What do we study in neuroscience? Recent advances in our understanding of both non-neuronal cells within the nervous system and contemporary machine learning models necessitate a renewed focus on answering this foundational question in sufficient generality to be able to capture a wide array of phenomena whose deep resonances may escape more restrictive starting points. Here, I present two investigations that both tug at tensions within traditional conceptions.
First, I explore calcium activity in the astrocyte network, where tantalizing results have suggested the possibility that these neglected cells carry wide-reaching consequences for the functioning of brains and organisms. The results of these investigations reveal not only that astrocytes' bidirectional interactions with neurons carry a remarkable amount of structure in relation to a core physiological state (sleep), but also suggest that astrocytes may perform sophisticated spatial and temporal integration of their proximal neuronal inputs, implementing a form of combinatorial logic.

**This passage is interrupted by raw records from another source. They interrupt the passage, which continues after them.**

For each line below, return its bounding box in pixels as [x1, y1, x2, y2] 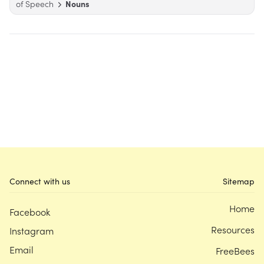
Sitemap [223, 176, 255, 187]
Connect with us [9, 176, 70, 187]
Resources [211, 223, 255, 236]
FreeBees [216, 244, 255, 258]
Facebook [9, 205, 50, 219]
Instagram [9, 224, 54, 237]
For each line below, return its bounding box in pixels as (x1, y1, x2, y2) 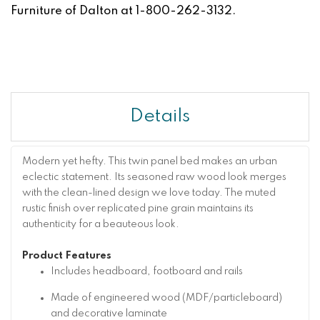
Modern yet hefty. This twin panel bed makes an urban (22, 156, 277, 166)
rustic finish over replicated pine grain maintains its (22, 203, 254, 214)
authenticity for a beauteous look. (22, 219, 179, 229)
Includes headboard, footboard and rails (51, 266, 243, 276)
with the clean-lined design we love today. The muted (22, 187, 276, 198)
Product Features (22, 250, 111, 261)
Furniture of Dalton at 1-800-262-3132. (11, 4, 236, 17)
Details (130, 106, 190, 126)
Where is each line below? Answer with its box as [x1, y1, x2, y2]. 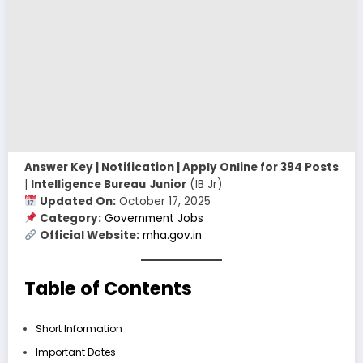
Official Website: [40, 227, 140, 243]
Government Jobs [105, 210, 204, 226]
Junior [149, 176, 186, 192]
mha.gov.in [143, 227, 203, 243]
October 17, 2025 [116, 193, 211, 209]
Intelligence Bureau [31, 176, 146, 192]
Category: [40, 210, 102, 226]
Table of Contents [24, 275, 192, 302]
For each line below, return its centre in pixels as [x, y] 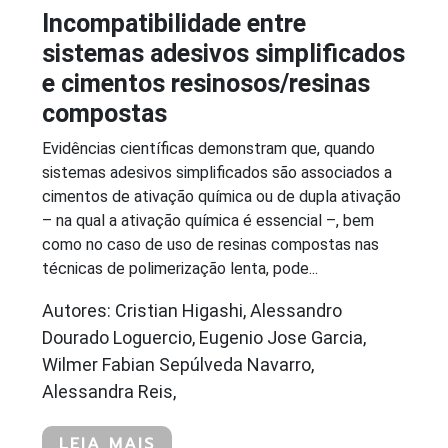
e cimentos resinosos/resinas [206, 83]
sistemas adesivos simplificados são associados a [217, 172]
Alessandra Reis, [109, 391]
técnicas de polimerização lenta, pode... [180, 268]
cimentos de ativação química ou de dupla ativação [221, 196]
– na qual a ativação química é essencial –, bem [208, 220]
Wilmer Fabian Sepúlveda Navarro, [178, 364]
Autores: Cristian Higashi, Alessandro [192, 310]
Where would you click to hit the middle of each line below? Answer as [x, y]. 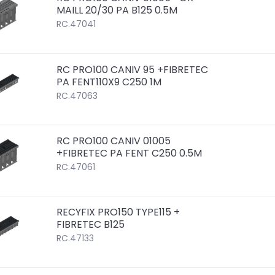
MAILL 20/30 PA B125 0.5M [117, 10]
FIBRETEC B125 [91, 224]
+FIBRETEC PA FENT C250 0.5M [130, 153]
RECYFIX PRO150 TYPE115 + [118, 212]
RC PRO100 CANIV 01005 [114, 141]
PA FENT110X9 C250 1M [109, 82]
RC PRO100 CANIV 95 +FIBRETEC [133, 69]
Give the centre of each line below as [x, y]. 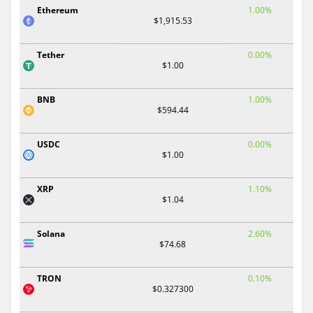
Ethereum [58, 10]
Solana [51, 233]
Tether [51, 54]
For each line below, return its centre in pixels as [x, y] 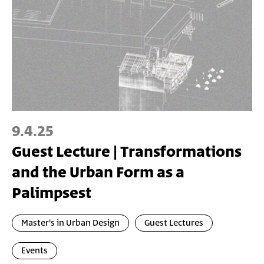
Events [34, 250]
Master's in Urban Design [70, 223]
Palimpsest [52, 193]
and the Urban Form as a [98, 173]
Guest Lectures [174, 223]
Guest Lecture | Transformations [127, 152]
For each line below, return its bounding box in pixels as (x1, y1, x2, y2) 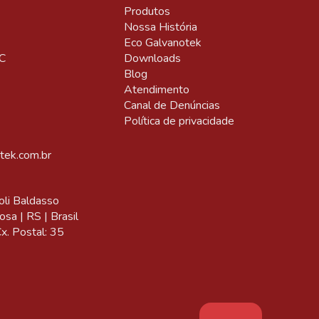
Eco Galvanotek (123, 34, 202, 51)
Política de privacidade (123, 113, 234, 129)
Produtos (123, 3, 170, 19)
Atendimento (123, 81, 189, 98)
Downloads (123, 50, 181, 66)
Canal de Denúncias (123, 97, 220, 113)
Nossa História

Second, I explore the structure of how language models respond when placed in relationship with highly-evocative naturalistic text. In the early stages of the explosion of interest around language models, a common argument levied against them was that, because they were trained to solve the task of next-token prediction (that is, of learning syntax), language models lacked actual understanding of the meaning of the tokens they were predicting (that is, of semantics). The results here—generating a rich and highly-structured portrait of human emotional life, through simple prompt-based impersonation and question-answering geared toward the practical task of hypothesis generation and symptom annotation in psychiatry—add to a growing body of work suggesting that, on the contrary, by solving the problem of generating language syntax, these models do (and, as implied by recent theoretical work, perhaps must) learn a latent structural image of semantics.
Finally, I draw the threads of these investigations together toward an answer of that foundational question: in neuroscience, we study the dynamics of interacting world models. I sketch a framework, the postmodern synthesis, of how the mechanics of these changing minds---when viewed as consisting solely of their relational structure---might be rigorously modeled using the mathematical language of double categories. This framework touches formal resonances with both quantum field theory and classical genetics. By framing our science the other way 'round, from the perspective of the mental content, rather than its material implementation, we may be able to ask new questions.